Tim clouds over immediately.
‘I’ve told you, I don’t want to be a foreman. How many more times do I have to tell you?’
‘Well you ought to think again. You can’t be a dozer driver all your life. What about prospects, advancement, ambition? Haven’t you got any ambition?’
He looks across at me sullenly. I am spoiling his day out already.
‘Yes, I want to drive a bigger machine. I want to be the best there is. I want to enjoy what I do. Every day I go to work I can see what I’m achieving. I make a difference, change the landscape. I look around at what I’ve done and I’m proud.’
I feel myself softening despite the hard knot in my stomach that despairs he will ever grow up and take responsibility for his own life. Not while he has me to do it for him at any rate.
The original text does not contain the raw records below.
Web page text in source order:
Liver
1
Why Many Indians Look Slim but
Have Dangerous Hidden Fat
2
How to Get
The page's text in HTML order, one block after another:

/> ‘Okay, okay,’ I relent. ‘I hear what you’re saying. I just don’t want you to be passing up opportunities you might regret.’
He brightens up again.
‘Anyway,’ he says, ‘foremen don’t get more money; they get less if you take overtime into account. Foremen don’t get paid for overtime at all, they’re just expected to work late for nothing.’
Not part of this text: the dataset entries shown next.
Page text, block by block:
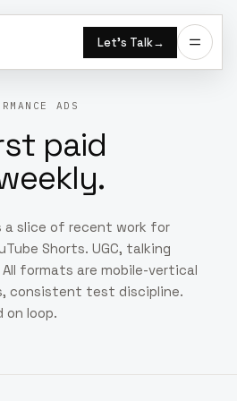
Let’s Talk→
ADS
paid
a slice of recent work for
Shorts. UGC, talking
All formats are mobile-vertical
consistent test discipline.
on loop.
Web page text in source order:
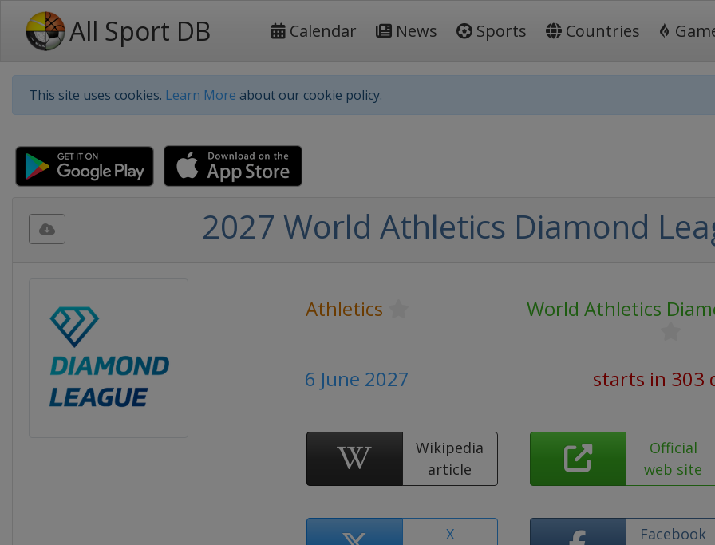
All Sport DB Calendar News Sports Countries
This site uses cookies. Learn More about our cookie policy.
2027 World Athletics Diamond
Athletics World Athletics
6 June 2027 starts in 303
Wikipedia
article
Official
web site
X
Facebook

They do get put on the staff, they do get holiday pay and they do get paid when they’re sick, though. I manage to keep myself from pointing this out even though I’m desperate for the flexibility this would bring to my life. As a member of staff, Tim could be much more help with the childcare duties than he is now. Being hourly paid means he gets nothing if he doesn’t show up. It’s me that gets Toby’s sick days to cope with, even though it’s me who has the higher paid job and better prospects.
The £20,000 in the wardrobe pops into my head. Ten days have gone by since it was delivered to me by Casagrande and I’ve been reluctant to touch it out of some nagging feeling that it might have to be returned, or handed over to the police.
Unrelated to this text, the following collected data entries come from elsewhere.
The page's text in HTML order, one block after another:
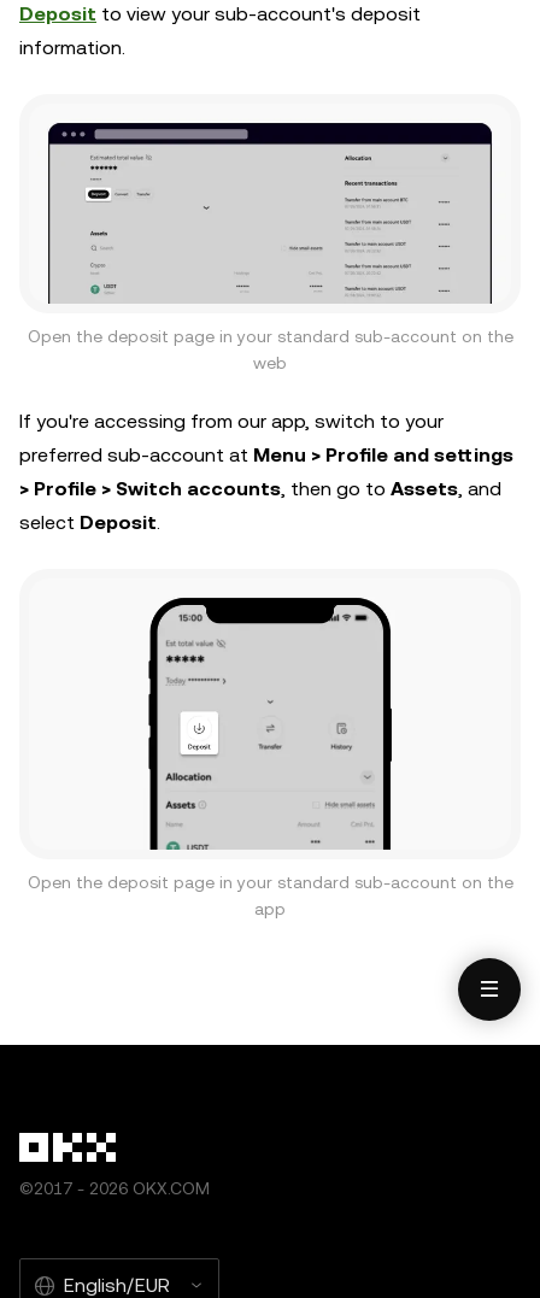
Deposit to view your sub-account's deposit
information.
Open the deposit page in your standard sub-account on the
web
If you're accessing from our app, switch to your
preferred sub-account at Menu > Profile and settings
> Profile > Switch accounts , then go to Assets , and
select Deposit
Open the deposit page in your standard sub-account on the
app
©2017 - 2026 OKX.COM
English/EUR
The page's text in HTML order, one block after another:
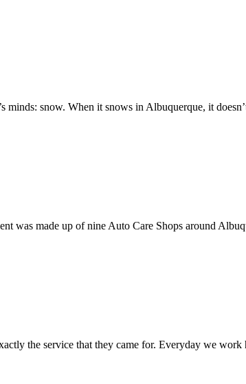
minds: snow. When it snows in Albuquerque, it
was made up of nine Auto Care Shops around
the service that they came for. Everyday we work
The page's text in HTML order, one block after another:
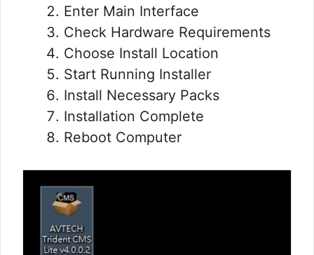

I have no idea whether the acquisition has proceeded or not. I assume Paul put in a positive report after I’d written up our visit in the warm glow of the money and the death threat. As for the rest of the process, my pretend-casual enquiries have yielded no information at all.
Paul is a dolt. If they’ve trusted him with any information, which I strongly doubt, he has a smug sense of superiority that prevents him from sharing it. Nor is there anything in the newspapers. There’s been no major press coverage involving World Ordnance Systems or whether they bought Associated Composites (Brackley) Limited. A mad, impulsive thought tells me to go for broke, put all that cash in WOS shares and hope they rocket when the takeover is announced.
This excitement soon passes. If my luck is anything to go by, they’ll probably plummet as soon as I buy them. Anyway, there might never be a takeover and then someone will be asking me for the money back, or worse, exacting terrible retribution for my botched job.